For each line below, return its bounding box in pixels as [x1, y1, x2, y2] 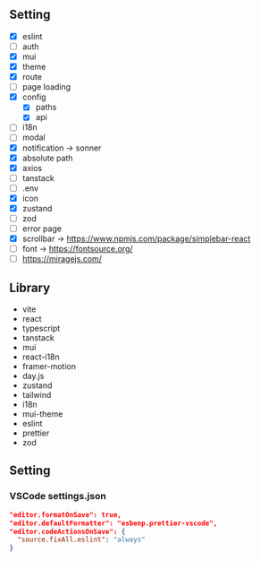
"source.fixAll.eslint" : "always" [17, 535, 146, 545]
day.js [21, 371, 45, 382]
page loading [21, 82, 71, 92]
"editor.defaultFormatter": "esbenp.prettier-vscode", [9, 519, 218, 528]
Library [9, 280, 51, 295]
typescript [21, 323, 61, 334]
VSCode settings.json [9, 490, 107, 503]
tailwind [21, 390, 52, 401]
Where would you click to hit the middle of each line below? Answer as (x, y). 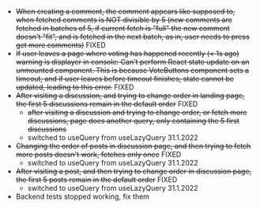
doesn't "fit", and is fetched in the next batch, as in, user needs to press (133, 36)
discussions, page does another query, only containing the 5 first (133, 121)
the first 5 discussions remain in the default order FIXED (107, 104)
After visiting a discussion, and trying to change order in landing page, (130, 95)
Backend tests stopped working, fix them (83, 196)
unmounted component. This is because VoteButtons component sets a (132, 70)
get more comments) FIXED (61, 45)
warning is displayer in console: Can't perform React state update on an (132, 62)
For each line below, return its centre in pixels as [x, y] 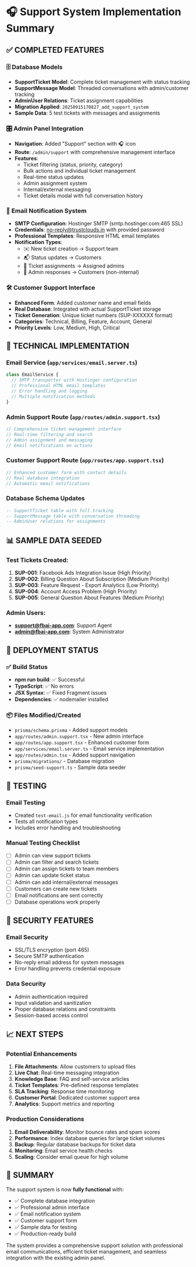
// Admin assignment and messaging [49, 440]
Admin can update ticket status [52, 875]
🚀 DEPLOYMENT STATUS [52, 650]
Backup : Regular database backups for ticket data [75, 1144]
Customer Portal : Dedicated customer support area [77, 1098]
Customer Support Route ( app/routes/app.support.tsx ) [85, 461]
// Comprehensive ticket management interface [64, 429]
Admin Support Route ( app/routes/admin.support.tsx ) [83, 417]
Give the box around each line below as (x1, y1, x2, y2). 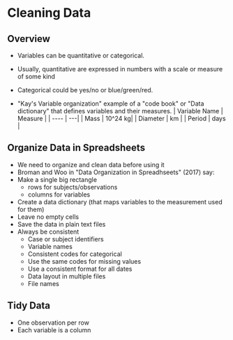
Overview (7, 33, 51, 45)
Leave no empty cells (17, 212, 79, 221)
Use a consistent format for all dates (27, 264, 133, 273)
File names (27, 279, 59, 288)
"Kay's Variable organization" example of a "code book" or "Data (17, 99, 204, 108)
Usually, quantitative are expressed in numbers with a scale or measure (17, 65, 223, 73)
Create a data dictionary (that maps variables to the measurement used (17, 197, 223, 206)
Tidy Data (7, 299, 51, 312)
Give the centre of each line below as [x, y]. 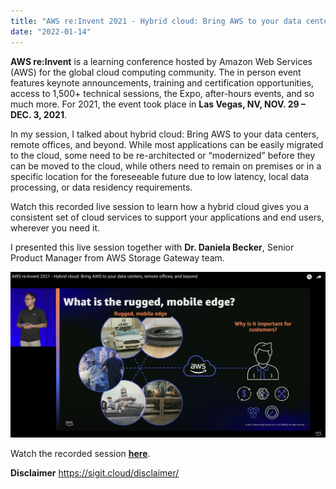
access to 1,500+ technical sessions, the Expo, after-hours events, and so [162, 93]
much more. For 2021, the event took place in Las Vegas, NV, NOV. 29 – [158, 104]
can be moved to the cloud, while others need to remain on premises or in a [166, 166]
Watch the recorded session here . [80, 453]
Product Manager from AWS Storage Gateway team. [117, 257]
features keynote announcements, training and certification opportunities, [162, 82]
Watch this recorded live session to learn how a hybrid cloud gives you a [160, 206]
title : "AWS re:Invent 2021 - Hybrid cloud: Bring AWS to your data [156, 21]
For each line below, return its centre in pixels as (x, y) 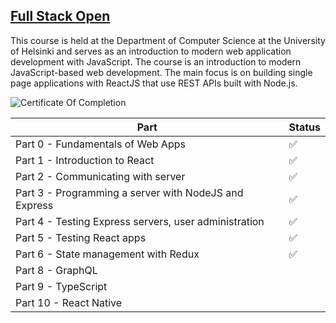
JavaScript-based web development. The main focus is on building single (161, 72)
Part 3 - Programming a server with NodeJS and (129, 192)
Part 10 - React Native (69, 302)
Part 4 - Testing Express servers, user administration (140, 221)
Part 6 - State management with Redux (107, 254)
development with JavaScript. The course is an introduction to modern (156, 61)
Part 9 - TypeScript (61, 286)
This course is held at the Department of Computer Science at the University (168, 40)
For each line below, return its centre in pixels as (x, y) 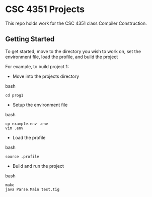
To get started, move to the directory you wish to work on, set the (73, 51)
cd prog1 (14, 95)
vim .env (14, 128)
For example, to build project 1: (37, 66)
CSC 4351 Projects (45, 9)
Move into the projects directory (46, 76)
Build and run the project (38, 166)
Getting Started (30, 39)
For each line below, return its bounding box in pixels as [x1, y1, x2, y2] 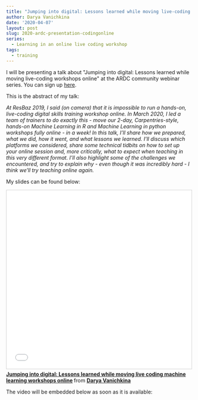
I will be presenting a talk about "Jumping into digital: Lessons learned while [6, 68, 190, 75]
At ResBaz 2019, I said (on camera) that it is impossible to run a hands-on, [6, 104, 187, 111]
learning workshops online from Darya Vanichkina [6, 376, 131, 384]
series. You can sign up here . [6, 81, 77, 88]
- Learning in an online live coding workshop [11, 42, 127, 48]
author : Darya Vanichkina [6, 14, 69, 20]
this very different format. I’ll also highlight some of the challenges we [6, 154, 176, 161]
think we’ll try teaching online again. [6, 166, 94, 174]
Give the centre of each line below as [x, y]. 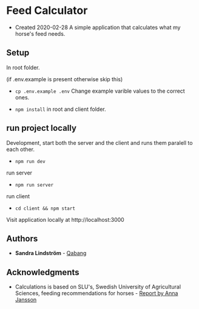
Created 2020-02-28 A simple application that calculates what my [98, 27]
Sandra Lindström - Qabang [51, 253]
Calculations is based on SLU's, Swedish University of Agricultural [98, 287]
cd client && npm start [45, 208]
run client [18, 196]
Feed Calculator [47, 11]
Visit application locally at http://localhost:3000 [65, 219]
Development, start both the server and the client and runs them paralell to [99, 142]
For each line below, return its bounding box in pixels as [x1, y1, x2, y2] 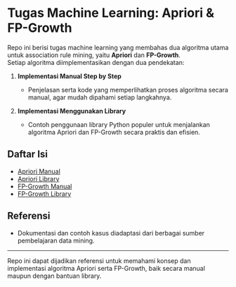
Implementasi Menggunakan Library [17, 106, 126, 115]
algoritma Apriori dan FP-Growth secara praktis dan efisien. [27, 128, 200, 136]
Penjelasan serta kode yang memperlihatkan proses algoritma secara [27, 85, 228, 94]
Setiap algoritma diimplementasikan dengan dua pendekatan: [7, 58, 185, 66]
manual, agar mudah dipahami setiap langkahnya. [27, 93, 172, 102]
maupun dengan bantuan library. [7, 271, 102, 280]
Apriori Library [17, 174, 60, 183]
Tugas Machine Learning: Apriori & [7, 5, 215, 21]
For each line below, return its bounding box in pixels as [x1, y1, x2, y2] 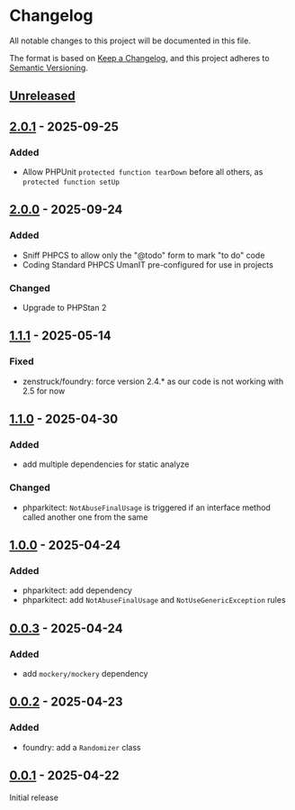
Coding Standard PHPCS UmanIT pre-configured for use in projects [22, 259, 274, 270]
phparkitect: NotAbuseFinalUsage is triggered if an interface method [22, 502, 272, 513]
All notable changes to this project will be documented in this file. [9, 35, 252, 46]
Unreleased [9, 88, 76, 104]
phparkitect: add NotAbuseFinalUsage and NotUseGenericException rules [22, 595, 286, 605]
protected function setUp [22, 177, 120, 187]
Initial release [9, 792, 58, 803]
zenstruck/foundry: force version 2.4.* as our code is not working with [22, 376, 284, 387]
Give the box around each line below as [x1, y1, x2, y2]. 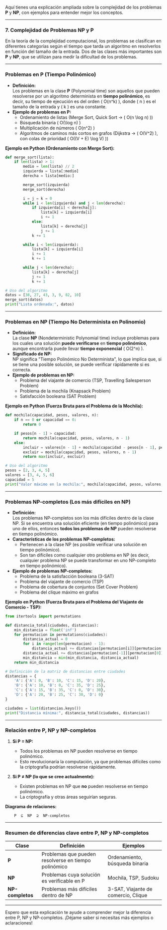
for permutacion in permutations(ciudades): [14, 632, 108, 637]
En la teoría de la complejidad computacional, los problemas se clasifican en [5, 38, 162, 44]
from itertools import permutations [5, 614, 81, 619]
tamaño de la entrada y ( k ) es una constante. [12, 103, 107, 109]
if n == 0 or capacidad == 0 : [14, 417, 77, 422]
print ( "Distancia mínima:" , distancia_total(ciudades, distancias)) [5, 710, 150, 715]
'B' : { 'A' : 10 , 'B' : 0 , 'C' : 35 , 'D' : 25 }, [14, 683, 106, 688]
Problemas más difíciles [41, 886, 97, 893]
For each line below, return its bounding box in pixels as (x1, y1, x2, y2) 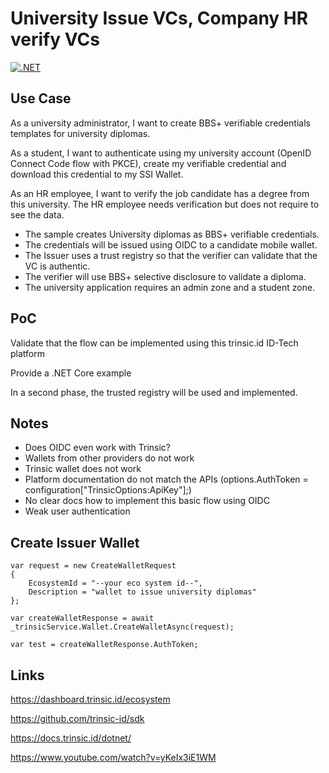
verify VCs (10, 28, 100, 51)
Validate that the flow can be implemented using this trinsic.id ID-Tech (10, 337, 299, 349)
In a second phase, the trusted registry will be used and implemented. (10, 386, 298, 398)
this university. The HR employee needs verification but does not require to (10, 198, 320, 210)
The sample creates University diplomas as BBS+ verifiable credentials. (24, 228, 320, 240)
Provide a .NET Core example (10, 367, 132, 379)
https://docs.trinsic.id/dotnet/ (10, 732, 132, 744)
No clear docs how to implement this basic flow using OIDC (24, 495, 270, 507)
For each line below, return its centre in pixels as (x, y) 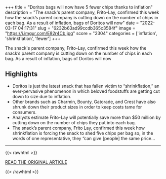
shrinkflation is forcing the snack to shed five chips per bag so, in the (83, 133)
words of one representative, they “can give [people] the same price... (84, 138)
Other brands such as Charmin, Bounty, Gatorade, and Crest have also (84, 102)
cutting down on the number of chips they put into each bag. (74, 122)
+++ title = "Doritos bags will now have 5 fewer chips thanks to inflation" (79, 7)
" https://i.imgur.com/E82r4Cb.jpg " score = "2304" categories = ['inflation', (81, 33)
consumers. (24, 112)
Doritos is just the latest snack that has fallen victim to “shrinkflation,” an (86, 86)
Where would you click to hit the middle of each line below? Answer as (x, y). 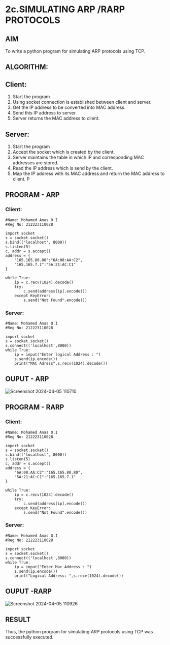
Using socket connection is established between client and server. (82, 102)
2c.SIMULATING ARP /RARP (65, 9)
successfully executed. (29, 637)
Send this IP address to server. (45, 113)
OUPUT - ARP (27, 379)
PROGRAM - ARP (32, 195)
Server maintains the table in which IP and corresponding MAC (78, 157)
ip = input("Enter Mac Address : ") (53, 567)
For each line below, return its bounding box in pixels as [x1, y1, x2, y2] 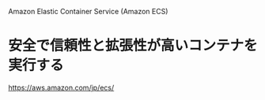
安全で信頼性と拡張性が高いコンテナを [8, 37, 259, 54]
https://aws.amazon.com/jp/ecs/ [8, 83, 115, 92]
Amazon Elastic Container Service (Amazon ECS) [8, 7, 168, 16]
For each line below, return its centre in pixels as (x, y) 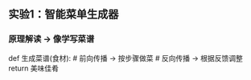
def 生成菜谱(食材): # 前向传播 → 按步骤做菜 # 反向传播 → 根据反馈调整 (126, 58)
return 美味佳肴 (33, 68)
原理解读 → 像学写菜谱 (51, 39)
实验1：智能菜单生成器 (64, 14)
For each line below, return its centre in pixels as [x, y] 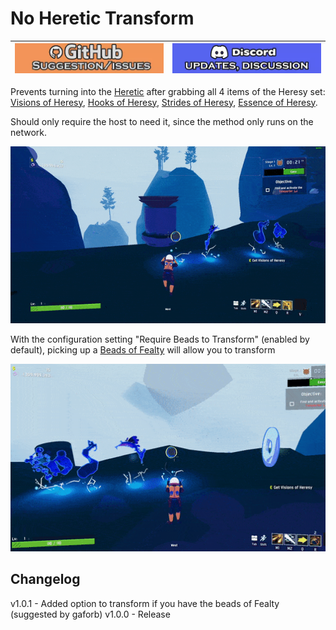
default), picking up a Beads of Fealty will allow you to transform [143, 350]
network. [29, 132]
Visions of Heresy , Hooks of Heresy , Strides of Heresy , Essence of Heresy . [164, 102]
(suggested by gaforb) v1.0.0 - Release [90, 614]
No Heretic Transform [102, 18]
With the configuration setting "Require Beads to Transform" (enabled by [160, 339]
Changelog [45, 579]
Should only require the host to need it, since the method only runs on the [162, 121]
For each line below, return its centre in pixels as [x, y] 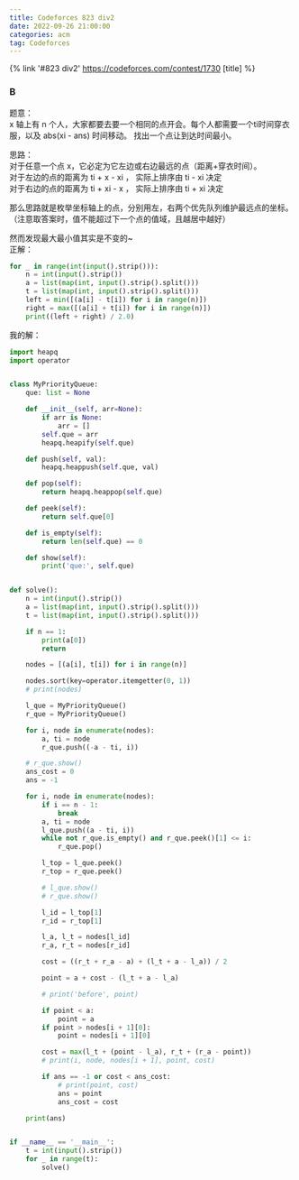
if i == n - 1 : [70, 805]
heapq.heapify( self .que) [88, 443]
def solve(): [34, 590]
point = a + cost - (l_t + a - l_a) [110, 978]
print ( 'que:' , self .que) [88, 566]
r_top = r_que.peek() [82, 871]
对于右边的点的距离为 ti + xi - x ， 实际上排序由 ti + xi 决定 [116, 188]
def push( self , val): [66, 459]
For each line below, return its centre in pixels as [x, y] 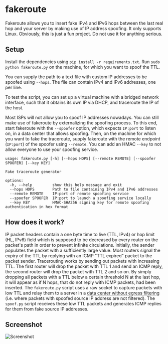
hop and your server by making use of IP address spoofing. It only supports [83, 28]
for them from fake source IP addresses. [47, 309]
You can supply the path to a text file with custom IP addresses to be [76, 77]
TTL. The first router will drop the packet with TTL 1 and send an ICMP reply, [84, 266]
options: [14, 181]
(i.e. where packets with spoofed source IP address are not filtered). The [80, 298]
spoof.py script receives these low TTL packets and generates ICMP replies [83, 303]
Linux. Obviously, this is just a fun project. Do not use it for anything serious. [84, 34]
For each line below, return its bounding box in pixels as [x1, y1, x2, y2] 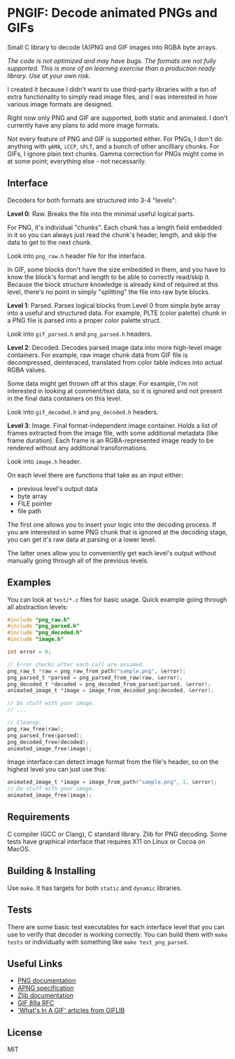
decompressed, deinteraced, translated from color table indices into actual [7, 358, 222, 366]
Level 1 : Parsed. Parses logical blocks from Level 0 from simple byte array [7, 301, 220, 309]
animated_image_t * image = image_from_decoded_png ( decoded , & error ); [7, 687, 215, 694]
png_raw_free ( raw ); [7, 725, 64, 732]
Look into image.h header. [7, 457, 82, 466]
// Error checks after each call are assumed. [7, 661, 145, 668]
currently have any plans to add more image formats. [7, 121, 160, 129]
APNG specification [17, 984, 75, 992]
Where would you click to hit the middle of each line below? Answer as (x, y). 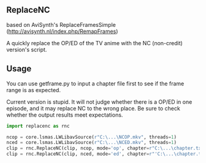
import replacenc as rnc (38, 126)
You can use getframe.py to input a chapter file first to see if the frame (95, 83)
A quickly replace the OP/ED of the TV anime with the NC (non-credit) (94, 43)
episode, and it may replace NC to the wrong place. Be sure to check (93, 108)
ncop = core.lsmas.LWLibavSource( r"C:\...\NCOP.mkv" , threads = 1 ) (91, 137)
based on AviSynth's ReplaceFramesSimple (61, 24)
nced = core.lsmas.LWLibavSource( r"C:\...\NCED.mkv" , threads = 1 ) (91, 143)
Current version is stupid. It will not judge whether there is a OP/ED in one (99, 102)
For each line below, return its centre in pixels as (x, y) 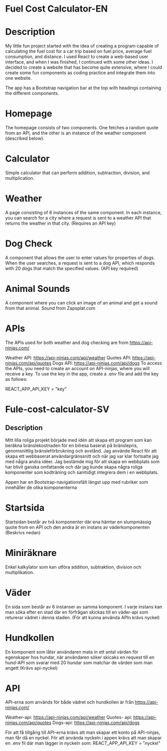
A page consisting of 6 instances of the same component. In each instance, (83, 212)
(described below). (25, 138)
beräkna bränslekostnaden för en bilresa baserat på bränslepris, (72, 445)
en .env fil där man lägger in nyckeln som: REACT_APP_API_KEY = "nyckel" (83, 743)
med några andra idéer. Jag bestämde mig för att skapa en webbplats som (82, 461)
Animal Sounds (38, 289)
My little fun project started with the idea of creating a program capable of (82, 46)
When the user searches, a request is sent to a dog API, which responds (80, 263)

- Description of the task
Each line above that contains "your" must be copied out.

- Exercise answer
title : "AWS re:Invent 2021 - Hybrid cloud: Bring AWS to your data [156, 21]
hop and your server by making use of IP address spoofing. It only supports [83, 28]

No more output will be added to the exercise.